- [GIVEN INFORMATION]
--- START ---

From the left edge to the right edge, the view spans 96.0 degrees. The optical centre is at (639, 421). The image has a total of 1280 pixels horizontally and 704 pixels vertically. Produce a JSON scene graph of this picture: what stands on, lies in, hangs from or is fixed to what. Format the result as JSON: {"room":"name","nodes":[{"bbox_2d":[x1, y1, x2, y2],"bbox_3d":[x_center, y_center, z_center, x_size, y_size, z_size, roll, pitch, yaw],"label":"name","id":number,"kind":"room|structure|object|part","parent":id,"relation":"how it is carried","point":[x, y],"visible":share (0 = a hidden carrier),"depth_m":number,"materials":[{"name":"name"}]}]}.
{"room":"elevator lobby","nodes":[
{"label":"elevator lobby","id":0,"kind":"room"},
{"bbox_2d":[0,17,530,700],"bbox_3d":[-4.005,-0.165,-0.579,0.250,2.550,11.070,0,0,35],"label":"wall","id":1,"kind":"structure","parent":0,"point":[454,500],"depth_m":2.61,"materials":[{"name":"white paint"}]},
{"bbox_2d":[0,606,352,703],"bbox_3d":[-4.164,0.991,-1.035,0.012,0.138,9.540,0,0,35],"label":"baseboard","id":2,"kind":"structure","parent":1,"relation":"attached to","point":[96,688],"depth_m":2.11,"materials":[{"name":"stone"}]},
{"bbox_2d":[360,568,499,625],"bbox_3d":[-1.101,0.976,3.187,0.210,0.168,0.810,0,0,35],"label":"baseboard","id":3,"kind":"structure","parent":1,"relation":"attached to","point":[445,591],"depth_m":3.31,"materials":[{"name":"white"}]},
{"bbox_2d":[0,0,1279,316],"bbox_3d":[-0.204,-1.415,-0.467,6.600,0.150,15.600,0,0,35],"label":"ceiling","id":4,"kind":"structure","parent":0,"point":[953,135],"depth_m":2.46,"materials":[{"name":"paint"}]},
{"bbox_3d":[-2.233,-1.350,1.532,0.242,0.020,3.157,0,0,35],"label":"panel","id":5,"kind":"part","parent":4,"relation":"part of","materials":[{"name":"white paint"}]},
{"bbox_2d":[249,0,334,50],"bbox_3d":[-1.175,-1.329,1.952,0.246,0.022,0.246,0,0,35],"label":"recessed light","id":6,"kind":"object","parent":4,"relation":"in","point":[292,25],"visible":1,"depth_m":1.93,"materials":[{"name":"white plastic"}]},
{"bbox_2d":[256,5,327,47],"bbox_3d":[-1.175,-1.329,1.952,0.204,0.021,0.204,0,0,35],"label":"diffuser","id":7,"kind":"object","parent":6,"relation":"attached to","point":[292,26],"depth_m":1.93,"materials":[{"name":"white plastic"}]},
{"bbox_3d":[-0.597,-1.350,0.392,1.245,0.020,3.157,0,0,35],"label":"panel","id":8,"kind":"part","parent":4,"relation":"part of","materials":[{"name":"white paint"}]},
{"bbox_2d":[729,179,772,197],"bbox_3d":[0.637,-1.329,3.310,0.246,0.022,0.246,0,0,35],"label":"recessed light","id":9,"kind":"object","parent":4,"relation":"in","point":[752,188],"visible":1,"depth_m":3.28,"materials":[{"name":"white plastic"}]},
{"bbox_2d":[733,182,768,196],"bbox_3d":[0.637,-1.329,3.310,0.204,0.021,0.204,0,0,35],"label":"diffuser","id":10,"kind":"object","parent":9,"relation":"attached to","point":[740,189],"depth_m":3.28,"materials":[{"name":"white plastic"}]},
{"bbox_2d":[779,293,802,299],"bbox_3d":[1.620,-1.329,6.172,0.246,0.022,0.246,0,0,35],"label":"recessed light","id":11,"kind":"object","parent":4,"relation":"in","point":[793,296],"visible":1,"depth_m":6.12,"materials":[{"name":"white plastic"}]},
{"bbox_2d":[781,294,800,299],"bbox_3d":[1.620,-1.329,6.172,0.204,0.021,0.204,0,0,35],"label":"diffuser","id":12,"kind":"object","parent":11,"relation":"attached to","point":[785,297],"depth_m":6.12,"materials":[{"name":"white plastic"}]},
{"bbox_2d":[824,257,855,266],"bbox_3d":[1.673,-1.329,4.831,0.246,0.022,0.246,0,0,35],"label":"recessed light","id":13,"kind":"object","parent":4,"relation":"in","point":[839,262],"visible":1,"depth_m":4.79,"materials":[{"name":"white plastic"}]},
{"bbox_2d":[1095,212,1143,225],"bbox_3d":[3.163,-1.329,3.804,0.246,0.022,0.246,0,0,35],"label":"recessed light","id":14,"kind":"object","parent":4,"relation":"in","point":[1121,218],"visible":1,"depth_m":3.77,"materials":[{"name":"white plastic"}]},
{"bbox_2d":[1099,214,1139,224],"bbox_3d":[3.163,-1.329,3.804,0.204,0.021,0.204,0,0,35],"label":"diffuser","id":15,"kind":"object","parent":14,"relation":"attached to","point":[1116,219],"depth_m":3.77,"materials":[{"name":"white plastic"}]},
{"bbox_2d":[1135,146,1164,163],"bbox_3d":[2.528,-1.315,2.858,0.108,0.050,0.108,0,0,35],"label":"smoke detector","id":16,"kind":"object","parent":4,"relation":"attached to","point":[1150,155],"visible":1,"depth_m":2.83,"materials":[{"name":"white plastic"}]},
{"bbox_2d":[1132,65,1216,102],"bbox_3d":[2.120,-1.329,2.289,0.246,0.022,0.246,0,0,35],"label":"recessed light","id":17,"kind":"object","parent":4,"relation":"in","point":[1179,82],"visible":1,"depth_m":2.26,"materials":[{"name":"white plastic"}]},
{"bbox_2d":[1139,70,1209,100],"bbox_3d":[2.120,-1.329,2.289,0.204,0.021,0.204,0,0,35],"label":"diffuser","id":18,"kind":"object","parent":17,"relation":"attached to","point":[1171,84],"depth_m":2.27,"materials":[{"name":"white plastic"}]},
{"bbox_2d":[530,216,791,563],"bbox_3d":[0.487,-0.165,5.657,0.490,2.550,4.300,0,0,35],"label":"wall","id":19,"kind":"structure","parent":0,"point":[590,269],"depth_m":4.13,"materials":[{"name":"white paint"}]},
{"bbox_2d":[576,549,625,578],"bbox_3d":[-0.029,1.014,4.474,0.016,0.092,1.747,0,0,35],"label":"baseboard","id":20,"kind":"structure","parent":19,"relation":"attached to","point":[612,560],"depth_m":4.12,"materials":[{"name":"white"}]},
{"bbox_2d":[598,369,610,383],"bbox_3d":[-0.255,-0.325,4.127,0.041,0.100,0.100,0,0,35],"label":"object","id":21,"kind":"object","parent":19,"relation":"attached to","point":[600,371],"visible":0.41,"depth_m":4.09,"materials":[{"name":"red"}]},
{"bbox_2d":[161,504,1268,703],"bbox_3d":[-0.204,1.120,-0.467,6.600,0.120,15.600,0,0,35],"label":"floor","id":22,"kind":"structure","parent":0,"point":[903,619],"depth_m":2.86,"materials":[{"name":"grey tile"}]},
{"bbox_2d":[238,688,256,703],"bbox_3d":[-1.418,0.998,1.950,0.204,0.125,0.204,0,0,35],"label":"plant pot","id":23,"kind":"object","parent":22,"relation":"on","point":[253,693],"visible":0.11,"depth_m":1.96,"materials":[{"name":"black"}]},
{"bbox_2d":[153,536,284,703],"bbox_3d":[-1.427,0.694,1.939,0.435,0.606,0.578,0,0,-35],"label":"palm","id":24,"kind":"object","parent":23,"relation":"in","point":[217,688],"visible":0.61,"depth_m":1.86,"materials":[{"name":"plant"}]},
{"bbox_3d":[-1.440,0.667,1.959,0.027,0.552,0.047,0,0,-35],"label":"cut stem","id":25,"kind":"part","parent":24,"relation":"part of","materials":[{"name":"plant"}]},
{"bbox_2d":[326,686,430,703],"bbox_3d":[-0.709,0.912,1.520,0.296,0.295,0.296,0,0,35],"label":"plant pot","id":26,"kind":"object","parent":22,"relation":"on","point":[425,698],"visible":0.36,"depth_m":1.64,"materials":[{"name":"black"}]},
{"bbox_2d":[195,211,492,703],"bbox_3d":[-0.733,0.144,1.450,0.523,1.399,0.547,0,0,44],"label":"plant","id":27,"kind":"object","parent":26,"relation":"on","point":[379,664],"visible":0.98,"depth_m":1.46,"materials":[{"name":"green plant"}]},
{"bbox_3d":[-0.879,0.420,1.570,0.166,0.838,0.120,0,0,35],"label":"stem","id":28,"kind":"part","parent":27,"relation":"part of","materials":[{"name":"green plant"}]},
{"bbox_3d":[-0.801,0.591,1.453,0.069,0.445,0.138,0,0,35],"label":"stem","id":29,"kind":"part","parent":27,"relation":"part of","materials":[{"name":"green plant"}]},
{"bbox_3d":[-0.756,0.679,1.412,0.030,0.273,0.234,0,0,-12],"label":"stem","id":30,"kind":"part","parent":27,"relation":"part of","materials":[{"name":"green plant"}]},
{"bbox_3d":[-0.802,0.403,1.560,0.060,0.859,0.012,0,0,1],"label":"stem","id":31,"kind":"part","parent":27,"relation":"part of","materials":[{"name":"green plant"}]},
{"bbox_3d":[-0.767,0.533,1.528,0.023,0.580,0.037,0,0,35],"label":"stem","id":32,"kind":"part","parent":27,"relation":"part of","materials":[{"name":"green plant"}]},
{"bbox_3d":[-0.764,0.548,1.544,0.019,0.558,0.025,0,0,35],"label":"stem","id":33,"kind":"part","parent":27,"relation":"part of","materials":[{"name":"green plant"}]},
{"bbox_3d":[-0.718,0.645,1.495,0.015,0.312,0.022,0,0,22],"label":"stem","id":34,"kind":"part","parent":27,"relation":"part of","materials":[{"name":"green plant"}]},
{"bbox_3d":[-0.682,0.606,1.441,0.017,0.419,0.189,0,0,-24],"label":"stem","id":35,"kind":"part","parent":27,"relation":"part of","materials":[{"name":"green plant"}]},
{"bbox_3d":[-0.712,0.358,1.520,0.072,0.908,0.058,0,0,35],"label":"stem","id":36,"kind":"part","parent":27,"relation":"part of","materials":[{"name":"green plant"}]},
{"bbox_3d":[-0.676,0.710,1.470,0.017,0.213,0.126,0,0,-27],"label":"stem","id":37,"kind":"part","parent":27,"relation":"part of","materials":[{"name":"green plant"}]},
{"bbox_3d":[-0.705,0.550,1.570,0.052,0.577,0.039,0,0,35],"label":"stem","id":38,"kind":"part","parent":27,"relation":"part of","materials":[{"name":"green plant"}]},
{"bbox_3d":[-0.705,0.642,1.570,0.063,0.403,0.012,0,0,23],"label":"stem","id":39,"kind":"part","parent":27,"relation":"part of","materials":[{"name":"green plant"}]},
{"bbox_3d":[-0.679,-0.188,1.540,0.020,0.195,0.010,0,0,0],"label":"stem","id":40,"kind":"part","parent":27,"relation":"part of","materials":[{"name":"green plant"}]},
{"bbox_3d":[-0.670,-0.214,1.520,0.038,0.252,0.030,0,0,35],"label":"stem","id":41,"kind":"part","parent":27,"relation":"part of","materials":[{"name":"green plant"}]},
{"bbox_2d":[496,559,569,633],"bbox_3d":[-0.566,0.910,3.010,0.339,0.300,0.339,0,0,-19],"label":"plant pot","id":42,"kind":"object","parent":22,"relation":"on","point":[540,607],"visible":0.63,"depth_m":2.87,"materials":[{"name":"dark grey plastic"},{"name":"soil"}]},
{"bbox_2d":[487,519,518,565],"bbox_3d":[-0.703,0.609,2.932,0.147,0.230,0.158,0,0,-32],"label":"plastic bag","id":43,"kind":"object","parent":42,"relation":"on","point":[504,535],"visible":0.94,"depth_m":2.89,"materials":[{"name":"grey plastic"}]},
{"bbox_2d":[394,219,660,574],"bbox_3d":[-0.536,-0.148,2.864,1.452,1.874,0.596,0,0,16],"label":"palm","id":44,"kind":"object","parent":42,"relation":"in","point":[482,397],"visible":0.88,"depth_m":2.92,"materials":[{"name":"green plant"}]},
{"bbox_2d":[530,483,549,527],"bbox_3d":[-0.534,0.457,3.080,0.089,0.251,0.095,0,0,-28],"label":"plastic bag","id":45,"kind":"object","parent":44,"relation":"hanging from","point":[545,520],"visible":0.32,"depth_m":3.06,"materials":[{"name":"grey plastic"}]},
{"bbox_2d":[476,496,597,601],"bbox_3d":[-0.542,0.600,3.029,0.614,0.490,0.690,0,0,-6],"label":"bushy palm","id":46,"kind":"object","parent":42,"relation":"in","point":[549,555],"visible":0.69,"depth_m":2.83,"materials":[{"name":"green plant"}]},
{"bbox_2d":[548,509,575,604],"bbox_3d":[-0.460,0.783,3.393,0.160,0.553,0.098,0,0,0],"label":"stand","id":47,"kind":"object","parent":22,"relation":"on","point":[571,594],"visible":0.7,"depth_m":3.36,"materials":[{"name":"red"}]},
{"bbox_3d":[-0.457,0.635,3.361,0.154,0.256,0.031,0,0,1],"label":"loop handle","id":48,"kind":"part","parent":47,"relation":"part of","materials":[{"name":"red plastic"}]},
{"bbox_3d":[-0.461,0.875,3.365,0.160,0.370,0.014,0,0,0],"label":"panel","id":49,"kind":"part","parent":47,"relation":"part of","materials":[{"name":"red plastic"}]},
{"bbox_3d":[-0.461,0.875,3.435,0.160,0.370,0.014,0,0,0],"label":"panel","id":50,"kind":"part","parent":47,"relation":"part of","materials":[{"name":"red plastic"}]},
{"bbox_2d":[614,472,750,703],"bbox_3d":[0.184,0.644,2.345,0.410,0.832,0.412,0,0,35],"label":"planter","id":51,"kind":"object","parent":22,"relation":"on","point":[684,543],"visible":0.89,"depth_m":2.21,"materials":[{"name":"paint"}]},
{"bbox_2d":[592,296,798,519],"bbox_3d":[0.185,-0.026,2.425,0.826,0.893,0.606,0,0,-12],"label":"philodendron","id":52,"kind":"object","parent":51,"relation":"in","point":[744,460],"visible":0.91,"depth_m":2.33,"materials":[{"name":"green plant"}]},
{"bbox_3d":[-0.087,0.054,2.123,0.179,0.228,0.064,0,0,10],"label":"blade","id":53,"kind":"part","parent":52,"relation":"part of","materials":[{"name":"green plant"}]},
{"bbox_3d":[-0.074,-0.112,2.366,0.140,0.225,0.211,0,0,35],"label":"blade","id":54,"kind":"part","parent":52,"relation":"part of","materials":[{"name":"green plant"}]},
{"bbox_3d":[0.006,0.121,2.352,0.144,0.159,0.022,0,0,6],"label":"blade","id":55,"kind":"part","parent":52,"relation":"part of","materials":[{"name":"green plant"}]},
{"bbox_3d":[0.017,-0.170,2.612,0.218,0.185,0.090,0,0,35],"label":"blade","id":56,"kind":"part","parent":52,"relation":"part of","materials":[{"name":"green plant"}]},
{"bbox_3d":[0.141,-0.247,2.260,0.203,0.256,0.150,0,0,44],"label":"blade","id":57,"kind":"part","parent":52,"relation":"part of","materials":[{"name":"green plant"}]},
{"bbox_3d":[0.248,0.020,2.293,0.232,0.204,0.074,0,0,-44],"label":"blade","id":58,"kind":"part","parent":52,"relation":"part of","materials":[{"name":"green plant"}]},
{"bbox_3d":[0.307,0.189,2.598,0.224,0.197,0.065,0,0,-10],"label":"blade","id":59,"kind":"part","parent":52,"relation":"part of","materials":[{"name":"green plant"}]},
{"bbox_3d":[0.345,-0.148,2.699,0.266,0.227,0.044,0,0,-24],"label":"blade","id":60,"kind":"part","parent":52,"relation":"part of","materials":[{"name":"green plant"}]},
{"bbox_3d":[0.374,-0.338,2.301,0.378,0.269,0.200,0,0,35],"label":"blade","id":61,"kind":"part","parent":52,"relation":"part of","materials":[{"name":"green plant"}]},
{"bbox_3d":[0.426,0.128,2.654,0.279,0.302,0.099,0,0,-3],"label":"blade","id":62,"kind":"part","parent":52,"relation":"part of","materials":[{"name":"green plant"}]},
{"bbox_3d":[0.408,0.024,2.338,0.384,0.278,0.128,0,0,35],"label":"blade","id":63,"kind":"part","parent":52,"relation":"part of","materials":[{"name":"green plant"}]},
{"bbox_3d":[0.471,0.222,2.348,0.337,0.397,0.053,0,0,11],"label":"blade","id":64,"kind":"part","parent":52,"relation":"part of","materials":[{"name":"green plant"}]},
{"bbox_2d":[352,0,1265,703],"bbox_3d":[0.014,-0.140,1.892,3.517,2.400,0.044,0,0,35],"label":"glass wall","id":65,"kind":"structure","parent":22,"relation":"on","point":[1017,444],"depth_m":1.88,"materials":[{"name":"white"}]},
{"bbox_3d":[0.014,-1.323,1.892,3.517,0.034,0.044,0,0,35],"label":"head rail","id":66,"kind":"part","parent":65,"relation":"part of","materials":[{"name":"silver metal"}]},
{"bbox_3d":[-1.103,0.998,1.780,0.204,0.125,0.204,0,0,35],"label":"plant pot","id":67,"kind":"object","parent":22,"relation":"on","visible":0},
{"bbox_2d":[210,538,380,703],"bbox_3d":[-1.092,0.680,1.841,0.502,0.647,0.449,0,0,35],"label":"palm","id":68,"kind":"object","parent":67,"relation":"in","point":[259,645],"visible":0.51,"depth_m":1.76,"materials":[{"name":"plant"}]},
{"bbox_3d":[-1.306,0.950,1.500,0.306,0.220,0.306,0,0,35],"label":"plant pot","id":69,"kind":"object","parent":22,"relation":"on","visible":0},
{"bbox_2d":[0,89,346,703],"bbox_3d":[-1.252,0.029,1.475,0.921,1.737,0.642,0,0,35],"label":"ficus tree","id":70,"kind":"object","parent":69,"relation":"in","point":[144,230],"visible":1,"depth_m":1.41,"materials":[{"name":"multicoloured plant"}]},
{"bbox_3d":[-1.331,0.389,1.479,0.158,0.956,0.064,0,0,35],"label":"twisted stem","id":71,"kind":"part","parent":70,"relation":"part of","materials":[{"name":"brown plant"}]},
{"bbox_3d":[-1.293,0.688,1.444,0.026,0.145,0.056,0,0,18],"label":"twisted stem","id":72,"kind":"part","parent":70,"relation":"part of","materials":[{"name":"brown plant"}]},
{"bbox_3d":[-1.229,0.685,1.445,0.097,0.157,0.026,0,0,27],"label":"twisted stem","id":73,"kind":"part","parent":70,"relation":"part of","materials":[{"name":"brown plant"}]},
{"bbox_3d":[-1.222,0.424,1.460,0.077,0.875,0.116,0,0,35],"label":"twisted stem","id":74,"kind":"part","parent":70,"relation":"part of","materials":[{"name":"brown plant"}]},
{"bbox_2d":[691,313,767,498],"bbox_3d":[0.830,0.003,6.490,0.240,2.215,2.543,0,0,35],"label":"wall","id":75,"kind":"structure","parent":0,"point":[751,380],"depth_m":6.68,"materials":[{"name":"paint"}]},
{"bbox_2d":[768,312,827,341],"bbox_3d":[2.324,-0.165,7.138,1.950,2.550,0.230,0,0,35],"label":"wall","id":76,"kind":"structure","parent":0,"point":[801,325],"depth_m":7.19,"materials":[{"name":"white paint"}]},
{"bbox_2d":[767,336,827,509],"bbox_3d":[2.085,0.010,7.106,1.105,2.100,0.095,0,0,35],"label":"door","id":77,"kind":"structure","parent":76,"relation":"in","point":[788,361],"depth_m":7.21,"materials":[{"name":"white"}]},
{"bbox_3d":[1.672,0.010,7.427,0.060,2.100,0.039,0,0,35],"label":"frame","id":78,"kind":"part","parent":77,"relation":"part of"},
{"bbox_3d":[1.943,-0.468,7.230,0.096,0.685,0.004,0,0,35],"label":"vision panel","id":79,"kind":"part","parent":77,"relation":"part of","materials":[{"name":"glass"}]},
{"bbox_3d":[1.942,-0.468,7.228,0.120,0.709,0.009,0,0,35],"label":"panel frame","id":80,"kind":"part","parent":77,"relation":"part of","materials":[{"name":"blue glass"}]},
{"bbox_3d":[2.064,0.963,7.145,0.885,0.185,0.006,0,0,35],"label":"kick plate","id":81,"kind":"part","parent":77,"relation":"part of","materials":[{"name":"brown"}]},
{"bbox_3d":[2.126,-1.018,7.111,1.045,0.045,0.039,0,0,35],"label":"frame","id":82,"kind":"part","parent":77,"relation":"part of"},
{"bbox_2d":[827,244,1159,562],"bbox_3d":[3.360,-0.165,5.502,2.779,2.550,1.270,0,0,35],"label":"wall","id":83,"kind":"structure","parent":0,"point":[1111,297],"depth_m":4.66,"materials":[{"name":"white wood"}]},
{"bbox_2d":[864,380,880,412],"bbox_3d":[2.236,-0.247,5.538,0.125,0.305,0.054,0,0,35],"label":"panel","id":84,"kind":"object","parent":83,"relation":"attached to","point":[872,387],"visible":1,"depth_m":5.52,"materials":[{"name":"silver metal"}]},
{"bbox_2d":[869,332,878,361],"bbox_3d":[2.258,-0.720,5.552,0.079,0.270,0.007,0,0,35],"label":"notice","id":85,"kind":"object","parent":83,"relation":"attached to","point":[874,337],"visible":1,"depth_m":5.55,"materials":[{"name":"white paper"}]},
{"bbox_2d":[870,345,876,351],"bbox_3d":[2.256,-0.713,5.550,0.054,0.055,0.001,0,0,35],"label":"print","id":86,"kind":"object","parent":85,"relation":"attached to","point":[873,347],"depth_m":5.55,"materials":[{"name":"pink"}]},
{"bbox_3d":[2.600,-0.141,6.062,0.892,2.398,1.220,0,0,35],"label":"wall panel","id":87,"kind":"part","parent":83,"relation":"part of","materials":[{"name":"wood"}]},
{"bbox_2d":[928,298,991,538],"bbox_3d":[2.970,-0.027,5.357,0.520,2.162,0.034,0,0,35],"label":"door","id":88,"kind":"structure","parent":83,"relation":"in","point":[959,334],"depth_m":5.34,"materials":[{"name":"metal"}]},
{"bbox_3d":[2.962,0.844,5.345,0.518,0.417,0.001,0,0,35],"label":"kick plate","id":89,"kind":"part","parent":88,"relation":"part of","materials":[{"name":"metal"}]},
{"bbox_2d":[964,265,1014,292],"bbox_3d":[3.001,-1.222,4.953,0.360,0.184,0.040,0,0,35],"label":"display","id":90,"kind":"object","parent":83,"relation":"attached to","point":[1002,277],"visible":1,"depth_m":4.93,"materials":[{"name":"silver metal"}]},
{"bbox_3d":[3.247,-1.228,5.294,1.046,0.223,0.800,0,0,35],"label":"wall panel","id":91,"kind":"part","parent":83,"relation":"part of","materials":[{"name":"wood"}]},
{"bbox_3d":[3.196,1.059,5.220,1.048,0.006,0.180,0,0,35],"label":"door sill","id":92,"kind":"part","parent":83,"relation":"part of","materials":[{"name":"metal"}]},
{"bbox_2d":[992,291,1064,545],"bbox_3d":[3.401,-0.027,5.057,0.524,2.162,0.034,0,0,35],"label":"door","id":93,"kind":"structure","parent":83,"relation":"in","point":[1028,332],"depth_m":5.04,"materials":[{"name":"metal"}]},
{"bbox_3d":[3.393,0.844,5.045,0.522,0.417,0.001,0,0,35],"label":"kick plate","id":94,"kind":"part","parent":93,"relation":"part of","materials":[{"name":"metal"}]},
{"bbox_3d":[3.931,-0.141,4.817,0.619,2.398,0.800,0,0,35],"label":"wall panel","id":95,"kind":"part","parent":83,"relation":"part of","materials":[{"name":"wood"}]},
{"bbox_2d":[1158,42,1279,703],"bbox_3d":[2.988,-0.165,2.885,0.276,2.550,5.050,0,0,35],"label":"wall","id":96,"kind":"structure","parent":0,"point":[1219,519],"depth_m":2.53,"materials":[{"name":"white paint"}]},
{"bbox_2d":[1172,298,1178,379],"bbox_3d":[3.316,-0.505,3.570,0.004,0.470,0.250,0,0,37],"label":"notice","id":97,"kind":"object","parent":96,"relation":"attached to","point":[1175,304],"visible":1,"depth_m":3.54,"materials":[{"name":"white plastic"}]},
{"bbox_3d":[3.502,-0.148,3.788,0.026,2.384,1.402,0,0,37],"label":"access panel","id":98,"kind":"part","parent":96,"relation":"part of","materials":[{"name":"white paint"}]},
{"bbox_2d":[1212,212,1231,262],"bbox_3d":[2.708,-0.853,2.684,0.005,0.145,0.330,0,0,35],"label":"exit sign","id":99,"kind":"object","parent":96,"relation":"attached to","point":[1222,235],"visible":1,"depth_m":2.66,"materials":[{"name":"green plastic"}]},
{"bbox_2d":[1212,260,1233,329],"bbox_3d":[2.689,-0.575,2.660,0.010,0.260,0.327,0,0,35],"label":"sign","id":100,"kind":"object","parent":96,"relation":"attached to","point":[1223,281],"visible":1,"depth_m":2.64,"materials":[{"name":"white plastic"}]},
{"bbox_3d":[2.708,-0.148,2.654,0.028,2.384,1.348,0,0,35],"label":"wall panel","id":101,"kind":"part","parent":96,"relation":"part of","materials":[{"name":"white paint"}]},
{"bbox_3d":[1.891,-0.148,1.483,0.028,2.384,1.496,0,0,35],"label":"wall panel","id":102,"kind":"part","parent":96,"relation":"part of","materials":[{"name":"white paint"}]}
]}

--- END ---

- [PROBLEM DESCRIPTION]
Count the lines of the material that contain the word "lobby" and state the resulting number without further remark.

- [REPLY TO THE EXERCISE]
2